Understanding the Infrastructure Bills
Bipartisan bill passes, what could happen next
"Generations from now, people will look back and know this is when America won the economic competition for the 21st century," said President Joe Biden in a statement released late Fri., Nov. 5, 2021, shortly after the House of Representatives passed the $1.2 trillion bipartisan infrastructure bill by a 228-to-206 vote. Thirteen Republicans and all but six of the House Democrats voted for the bill and sent it to the President's desk to be signed into law.1
Progressives had threatened to vote against the measure but at the last minute agreed to support it after moderates promised they would back the companion social safety net and climate bill, officially known as the Build Back Better Act, provided an upcoming cost score by the Congressional Budget Office (CBO) showed that the plan would not add to the budget deficit.
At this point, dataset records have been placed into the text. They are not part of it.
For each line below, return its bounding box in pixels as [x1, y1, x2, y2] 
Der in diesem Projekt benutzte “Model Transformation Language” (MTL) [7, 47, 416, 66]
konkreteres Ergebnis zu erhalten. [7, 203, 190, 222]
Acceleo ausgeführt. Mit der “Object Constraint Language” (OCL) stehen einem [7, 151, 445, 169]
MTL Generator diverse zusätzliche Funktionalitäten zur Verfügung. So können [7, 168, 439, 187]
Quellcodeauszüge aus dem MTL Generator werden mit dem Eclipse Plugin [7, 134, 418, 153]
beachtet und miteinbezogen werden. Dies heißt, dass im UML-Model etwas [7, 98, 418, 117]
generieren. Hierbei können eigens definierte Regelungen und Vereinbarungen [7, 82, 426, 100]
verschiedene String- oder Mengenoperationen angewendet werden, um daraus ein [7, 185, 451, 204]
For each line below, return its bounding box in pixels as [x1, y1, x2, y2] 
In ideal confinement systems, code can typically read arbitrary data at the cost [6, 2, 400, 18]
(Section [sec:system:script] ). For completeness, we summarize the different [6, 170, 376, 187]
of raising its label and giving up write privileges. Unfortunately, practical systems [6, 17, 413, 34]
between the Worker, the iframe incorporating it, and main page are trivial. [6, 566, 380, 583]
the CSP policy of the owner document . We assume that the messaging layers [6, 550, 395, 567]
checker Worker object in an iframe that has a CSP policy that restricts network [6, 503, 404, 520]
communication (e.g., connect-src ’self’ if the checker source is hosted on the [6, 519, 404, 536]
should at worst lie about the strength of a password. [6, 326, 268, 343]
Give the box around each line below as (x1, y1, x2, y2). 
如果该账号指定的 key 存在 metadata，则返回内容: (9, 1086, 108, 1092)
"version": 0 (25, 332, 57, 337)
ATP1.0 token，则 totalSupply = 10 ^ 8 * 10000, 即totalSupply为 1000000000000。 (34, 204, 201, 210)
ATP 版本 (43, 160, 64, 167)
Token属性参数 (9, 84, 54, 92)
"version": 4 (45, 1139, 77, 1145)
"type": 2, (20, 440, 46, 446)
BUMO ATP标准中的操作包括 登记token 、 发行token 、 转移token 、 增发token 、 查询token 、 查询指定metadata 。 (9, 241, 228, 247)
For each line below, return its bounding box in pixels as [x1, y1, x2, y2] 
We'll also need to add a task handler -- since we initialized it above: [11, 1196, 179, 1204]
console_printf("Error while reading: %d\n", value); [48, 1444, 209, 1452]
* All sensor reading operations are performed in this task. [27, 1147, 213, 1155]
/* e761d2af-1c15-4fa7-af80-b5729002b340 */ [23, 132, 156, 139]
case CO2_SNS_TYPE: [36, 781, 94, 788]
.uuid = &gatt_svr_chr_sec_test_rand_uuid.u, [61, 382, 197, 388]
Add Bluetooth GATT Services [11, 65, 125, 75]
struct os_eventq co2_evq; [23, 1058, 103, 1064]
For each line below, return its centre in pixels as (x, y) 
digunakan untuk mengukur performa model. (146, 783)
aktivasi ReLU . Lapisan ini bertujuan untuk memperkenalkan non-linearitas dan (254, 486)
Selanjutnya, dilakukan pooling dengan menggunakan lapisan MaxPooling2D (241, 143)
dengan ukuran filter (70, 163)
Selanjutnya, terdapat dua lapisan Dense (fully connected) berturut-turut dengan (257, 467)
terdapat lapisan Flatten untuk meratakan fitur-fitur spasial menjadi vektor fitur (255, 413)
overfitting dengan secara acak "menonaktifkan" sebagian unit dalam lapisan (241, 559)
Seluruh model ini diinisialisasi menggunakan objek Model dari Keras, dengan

The CBO score and vote on the bill is expected the week of Nov. 15.1 The latest version of Build Back Better, released by the House Budget Committee on Nov. 5, calls for a total outlay of $1.75+ trillion versus the $3.5 trillion price tag announced earlier.2
"The Build Back Better Act will be a once-in-a-generation investment in our people," the president said. "It will lower bills for healthcare, child care, elder care, prescription drugs, and preschool. And middle-class families get a tax cut."1 The current Build Back Better plan will require the support of all 50 Democratic senators since no Republicans are expected to support the legislation.